In der Demokratischen Republik Kongo hat sich ein Konflikt entfaltet, der weit über das Klassenzimmer hinausreicht: Dürfen schwangere Schülerinnen ihre Ausbildung fortsetzen – oder nicht? Während das Bildungsministerium eine klare Haltung für Inklusion einnimmt, vertritt die katholische Kirche eine gegensätzliche Position.
Das staatliche Rundschreiben: Bildung für alle
Am 14. Juli 2025 veröffentlichte das kongolesische Bildungsministerium ein Rundschreiben, das eindeutig formuliert: Keine Schülerin darf aufgrund einer Schwangerschaft von der Schule ausgeschlossen werden. Weder Suspendierungen noch Sanktionen sind akzeptabel.
Damit möchte die Regierung Geschlechtergerechtigkeit fördern und sicherstellen, dass Mädchen trotz früher Schwangerschaften ihre Bildung fortsetzen können. Inklusion und die langfristige Stärkung von Mädchen sind wichtige Werte kongolesischer Bildungspolitik.
Die Gegenposition der katholischen Kirche
Nur zwei Tage später, am 16. Juli 2025, reagierte die katholische Bischofskonferenz. In einem eigenen Schreiben wies sie katholische Schulen an, schwangere Schülerinnen nicht weiter zu unterrichten, sondern ihnen einen Wechsel an staatliche Einrichtungen nahezulegen. Begründung: Moral und Disziplin. Der Kirche sind moralische Standards und das religiöse und soziale Profil ihrer Schulen wichtig.

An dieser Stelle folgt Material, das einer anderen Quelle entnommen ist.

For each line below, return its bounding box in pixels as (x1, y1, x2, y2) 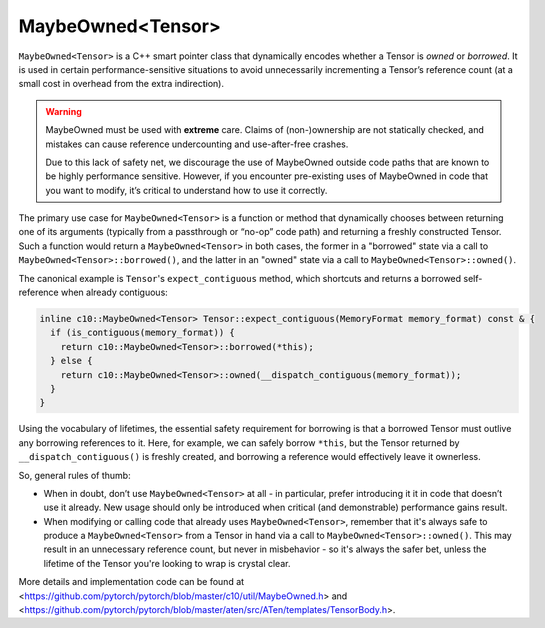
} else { (50, 355, 93, 367)
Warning (45, 105, 82, 117)
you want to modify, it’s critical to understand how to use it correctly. (45, 184, 328, 196)
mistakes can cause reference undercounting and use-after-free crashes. (45, 138, 349, 150)
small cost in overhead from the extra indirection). (18, 78, 225, 90)
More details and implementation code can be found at (18, 576, 245, 588)
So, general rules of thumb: (18, 469, 131, 481)
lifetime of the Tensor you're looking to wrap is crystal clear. (43, 557, 291, 569)
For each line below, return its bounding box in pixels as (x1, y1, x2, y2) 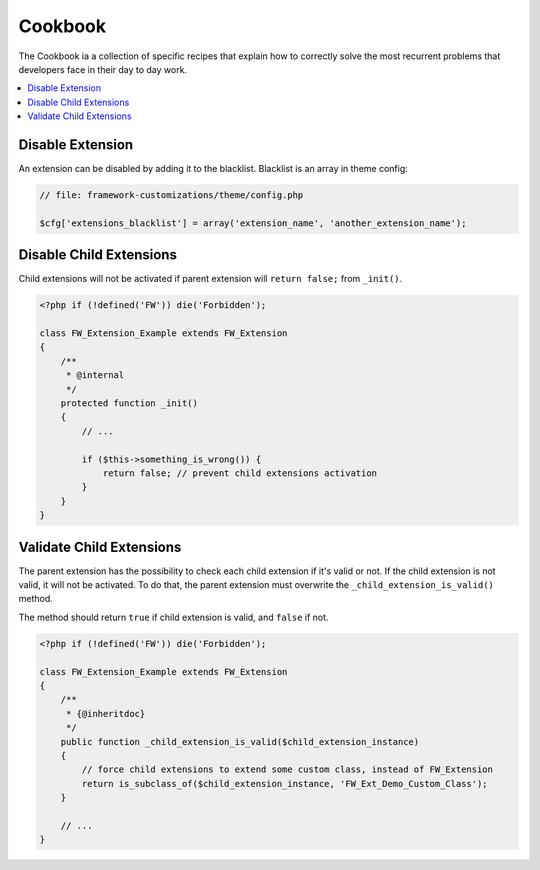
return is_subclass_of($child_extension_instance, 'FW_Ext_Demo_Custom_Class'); (81, 778, 489, 789)
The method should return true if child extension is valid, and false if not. (18, 611, 329, 623)
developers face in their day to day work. (18, 63, 188, 75)
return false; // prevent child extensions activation (102, 467, 378, 479)
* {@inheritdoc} (65, 708, 146, 719)
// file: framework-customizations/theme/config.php (39, 190, 304, 200)
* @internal (65, 370, 125, 381)
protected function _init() (60, 398, 199, 409)
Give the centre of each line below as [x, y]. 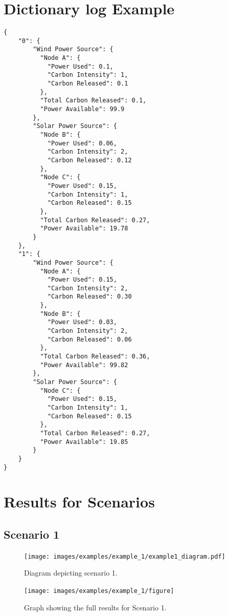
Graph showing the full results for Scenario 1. [95, 607]
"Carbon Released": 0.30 [89, 297]
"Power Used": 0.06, [82, 143]
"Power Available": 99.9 [82, 109]
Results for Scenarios [79, 502]
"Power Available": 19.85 [84, 442]
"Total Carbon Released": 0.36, [95, 357]
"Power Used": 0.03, [82, 322]

Die Kirche stützt sich dabei auf das Verwaltungsabkommen („management agreement“) mit dem Staat, das ihren Schulen besondere Autonomie in Fragen von Erziehung und Werten einräumt. Mit über 18.000 katholischen Grund- und Sekundarschulen im Land hat die Entscheidung erhebliches Gewicht – fast ein Drittel der Bevölkerung gehört der katholischen Kirche an.

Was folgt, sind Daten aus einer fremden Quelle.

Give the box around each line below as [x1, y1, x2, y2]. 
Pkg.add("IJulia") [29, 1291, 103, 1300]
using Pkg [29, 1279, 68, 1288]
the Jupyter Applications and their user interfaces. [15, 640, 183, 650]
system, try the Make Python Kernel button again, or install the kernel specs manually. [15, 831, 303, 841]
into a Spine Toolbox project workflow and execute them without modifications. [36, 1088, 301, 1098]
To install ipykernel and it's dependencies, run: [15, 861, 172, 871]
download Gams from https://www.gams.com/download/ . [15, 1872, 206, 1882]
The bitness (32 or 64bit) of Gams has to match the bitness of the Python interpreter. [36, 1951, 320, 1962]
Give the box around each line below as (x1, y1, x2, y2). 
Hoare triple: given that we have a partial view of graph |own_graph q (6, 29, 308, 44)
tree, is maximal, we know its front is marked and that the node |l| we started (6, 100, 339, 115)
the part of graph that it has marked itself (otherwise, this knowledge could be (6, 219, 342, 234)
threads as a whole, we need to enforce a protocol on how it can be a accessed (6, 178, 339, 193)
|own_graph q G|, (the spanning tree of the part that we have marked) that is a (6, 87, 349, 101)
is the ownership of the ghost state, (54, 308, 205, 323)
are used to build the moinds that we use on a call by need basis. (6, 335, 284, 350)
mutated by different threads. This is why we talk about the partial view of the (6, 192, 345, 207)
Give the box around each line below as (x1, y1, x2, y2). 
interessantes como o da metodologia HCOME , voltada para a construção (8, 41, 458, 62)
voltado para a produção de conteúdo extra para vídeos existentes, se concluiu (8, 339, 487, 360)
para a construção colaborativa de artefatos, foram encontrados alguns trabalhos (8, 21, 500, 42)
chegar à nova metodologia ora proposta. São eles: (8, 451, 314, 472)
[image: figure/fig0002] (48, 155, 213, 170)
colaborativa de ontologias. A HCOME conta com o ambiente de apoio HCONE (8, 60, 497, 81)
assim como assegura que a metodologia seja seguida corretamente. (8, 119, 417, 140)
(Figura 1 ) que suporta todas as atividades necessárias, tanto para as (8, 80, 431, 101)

Gesellschaftlicher Kontext
Frühe Schwangerschaften sind in der DR Kongo weit verbreitet. Laut internationalen Organisationen heiraten rund 37 % der Mädchen vor dem 18. Lebensjahr. Viele von ihnen sind dadurch mit erheblichen Barrieren im Bildungssystem konfrontiert. Das Bildungsministerium will mit seiner neuen Richtlinie gezielt diese Ungleichheiten bekämpfen.

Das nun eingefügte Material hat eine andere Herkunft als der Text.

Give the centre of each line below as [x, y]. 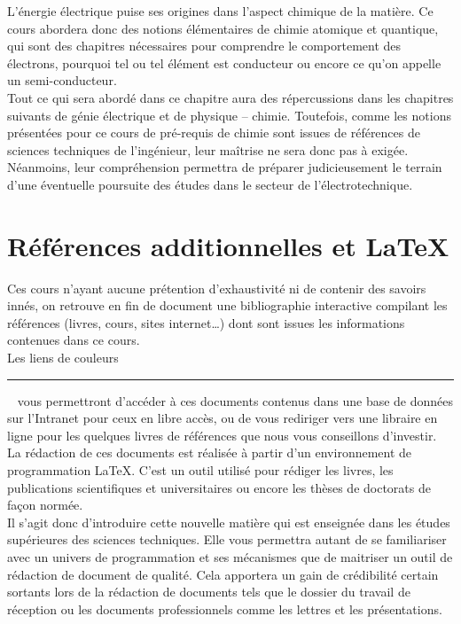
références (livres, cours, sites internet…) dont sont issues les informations [206, 322]
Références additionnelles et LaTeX [228, 245]
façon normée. [45, 505]
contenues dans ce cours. [74, 340]
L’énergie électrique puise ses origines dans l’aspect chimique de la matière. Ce [220, 11]
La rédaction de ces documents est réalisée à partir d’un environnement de [210, 452]
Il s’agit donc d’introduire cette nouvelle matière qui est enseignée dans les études [229, 522]
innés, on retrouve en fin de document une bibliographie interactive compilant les [227, 305]
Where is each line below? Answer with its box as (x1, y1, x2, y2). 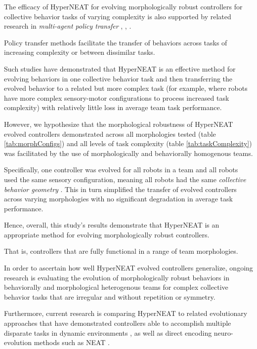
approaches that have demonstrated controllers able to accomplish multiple (4, 318, 231, 328)
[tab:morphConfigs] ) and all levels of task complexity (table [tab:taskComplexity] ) (4, 138, 252, 149)
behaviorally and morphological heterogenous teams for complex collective (4, 282, 228, 292)
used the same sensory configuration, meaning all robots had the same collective (4, 174, 246, 184)
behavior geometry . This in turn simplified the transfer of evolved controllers (4, 184, 237, 194)
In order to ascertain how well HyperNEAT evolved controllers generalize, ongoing (4, 263, 253, 273)
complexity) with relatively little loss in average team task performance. (4, 102, 222, 113)
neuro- (214, 327, 233, 338)
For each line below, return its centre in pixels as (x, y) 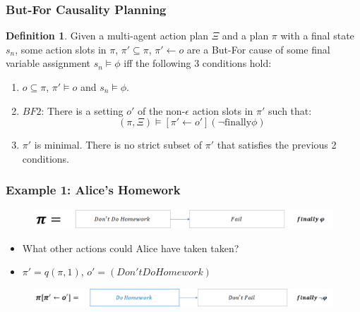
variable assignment (48, 63)
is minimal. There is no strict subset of (118, 145)
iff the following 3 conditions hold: (198, 63)
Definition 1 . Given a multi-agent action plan (107, 36)
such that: (290, 110)
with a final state (317, 36)
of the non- (162, 110)
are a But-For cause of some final (258, 49)
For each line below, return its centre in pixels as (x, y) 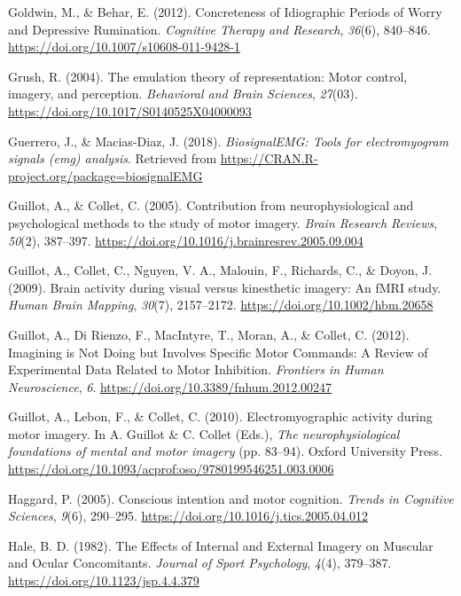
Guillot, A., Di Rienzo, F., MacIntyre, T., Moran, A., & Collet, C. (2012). (209, 334)
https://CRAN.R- (269, 158)
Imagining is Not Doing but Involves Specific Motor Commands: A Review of (218, 352)
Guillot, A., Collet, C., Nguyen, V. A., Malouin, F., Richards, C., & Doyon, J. (220, 270)
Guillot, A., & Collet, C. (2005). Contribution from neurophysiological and (211, 205)
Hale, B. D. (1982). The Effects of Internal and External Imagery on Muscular (221, 545)
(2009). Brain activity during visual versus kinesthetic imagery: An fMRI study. (225, 287)
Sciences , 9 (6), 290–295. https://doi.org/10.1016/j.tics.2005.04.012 (188, 516)

Was bedeutet das für die Zukunft?
Obwohl das staatliche Rundschreiben klare Vorgaben macht, bleibt die katholische Kirche bei ihrer Linie. Vorerst bedeutet das: schwangere Schülerinnen dürfen staatliche Schulen besuchen, sind aber in katholischen Einrichtungen weiterhin ausgeschlossen. Damit entsteht ein Spannungsfeld zwischen staatlichem Anspruch auf inklusive Bildung und kirchlicher Autonomie in moralischen Fragen.
Die Auseinandersetzung zeigt exemplarisch, wie Bildungspolitik, Religion und gesellschaftliche Werte miteinander ringen. Der Konflikt ist noch nicht beigelegt. Möglich wäre ein Dialog zwischen Staat und Kirche – mit dem Ziel, Mädchen nicht zwischen den Fronten von Moral und Bildung aufgerieben werden zu lassen.
Der Konflikt zeigt aber auch, dass die in Europa weit verbreitete und von der Kirche immer wiederholte Grundsatz „Die Kirchenvertretern will und muss die afrikanischen Kulturen achten“ oft nicht mehr als ein Feigenblatt ist, konservative Sozialordnungen durchzusetzen. Vielleicht ist Afrika gar nicht so konservativ, wie es afrikanische Kirchenvertreter den Europäern während synodaler Kirchenentwicklungsprozesse weiß machen wollen.